= Plan 9 from Syracuse =

Plan 9 from Syracuse is a documentary by independent filmmaker Ryan Dacko about his attempt to gain attention of film producer Mark Cuban by staging a cross-country run from Syracuse, New York, to Hollywood.

Despite a lack of experience in marathon running, Dacko left from Syracuse's Eastwood Palace Theatre on August 15, 2006. He planned to reach Hollywood in 90 days, but problems with weather and unreliable support crews delayed his arrival until December 31, a 139-day journey. In the course of the run, he used the Internet to urge supporters to lobby Mark Cuban to agree for a meeting. Cuban, learning about the endeavor, responded negatively and refused to meet with Dacko.

With this run, Dacko became the 175th person to cross America on foot (Dacko was the 166th male, the 30th supported run, and the 201st crossing overall among other stats).

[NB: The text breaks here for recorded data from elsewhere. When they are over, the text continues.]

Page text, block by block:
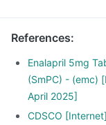
References:
Enalapril 5mg
(SmPC) - (emc)
April 2025]
CDSCO
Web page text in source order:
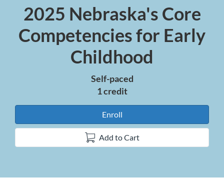
Course
2025 Nebraska's Core
Competencies for Early
Childhood
Self-paced
1 credit
Enroll
Add to Cart
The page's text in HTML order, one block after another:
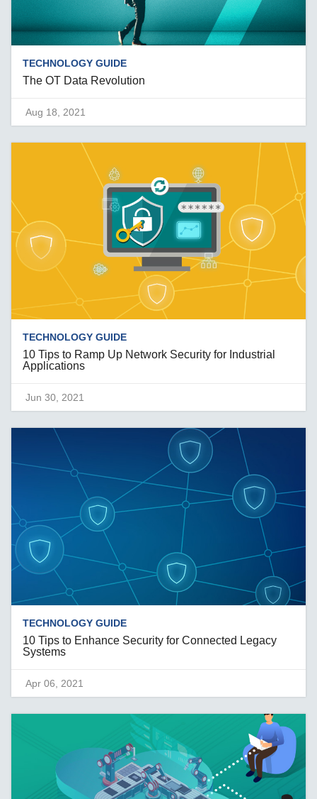
TECHNOLOGY GUIDE
The OT Data Revolution
Aug 18, 2021
TECHNOLOGY GUIDE
10 Tips to Ramp Up Network Security for Industrial
Applications
Jun 30, 2021
TECHNOLOGY GUIDE
10 Tips to Enhance Security for Connected Legacy
Systems
Apr 06, 2021
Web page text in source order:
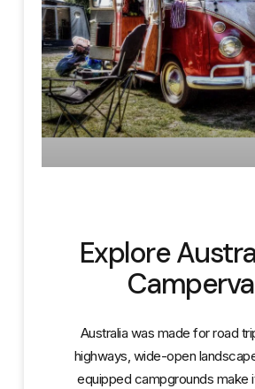
Explore
Australia was made for road
highways, wide-open
equipped campgrounds make
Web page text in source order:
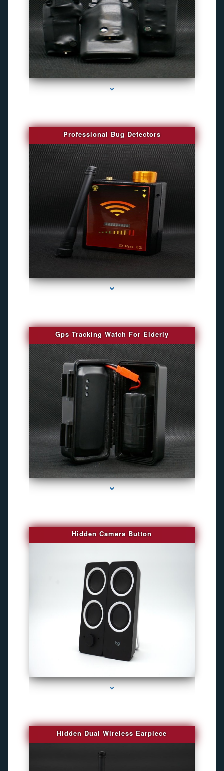
series-3000-Camaras De Seguridad Inalambricas North Miami Beach
Professional Bug Detectors
Gps Tracking Watch For Elderly
series-1000-Camaras De Seguridad Inalambricas North Miami Beach
Hidden Camera Button
Hidden Dual Wireless Earpiece
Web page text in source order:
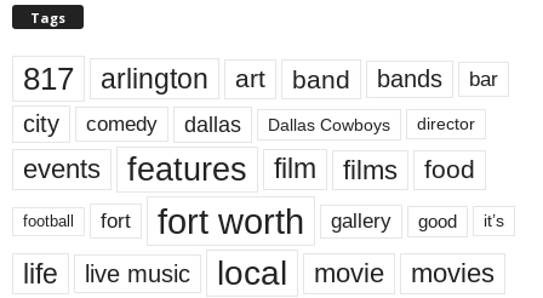
Tags
817 arlington art band bands bar
city comedy dallas Dallas Cowboys director
events features film films food
football fort fort worth gallery good it’s
life live music local movie movies
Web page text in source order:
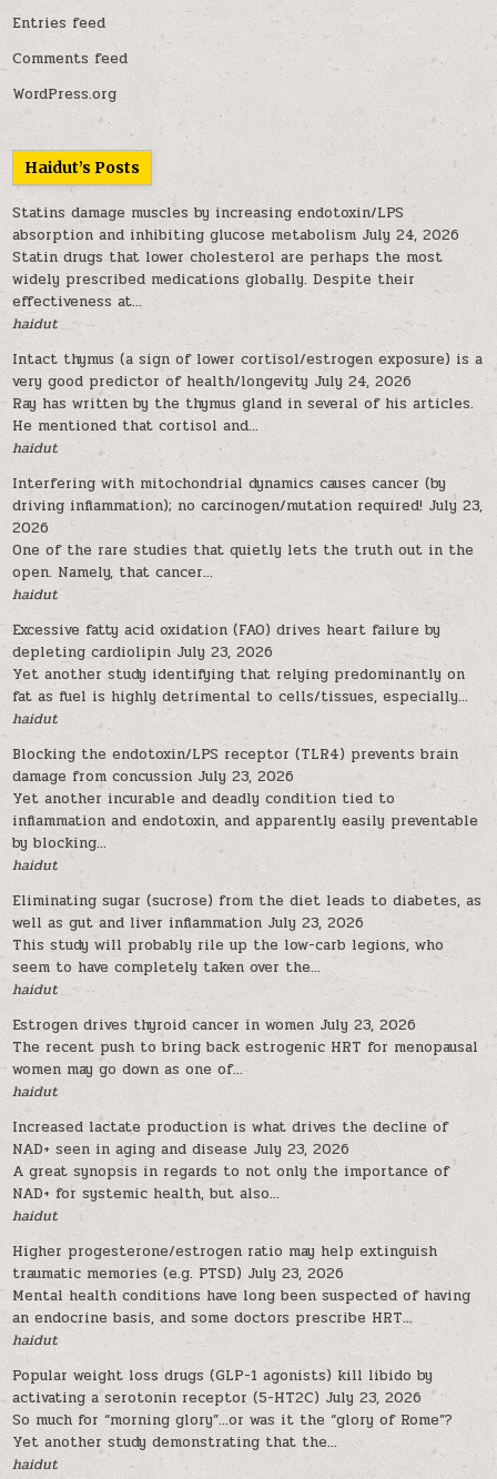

Plan 9 from Syracuse had its premiere at the B-Movie Film Festival in October 2007. Two months later, it was reviewed by Film Threat as "the best documentary of the year, bar none." It was screened on the U.S. film festival circuit, winning awards for Best Picture and Best Director at the 2008 New Haven Underground Film Festival. The film was released on DVD release on August 26, 2008, by SRS Cinema.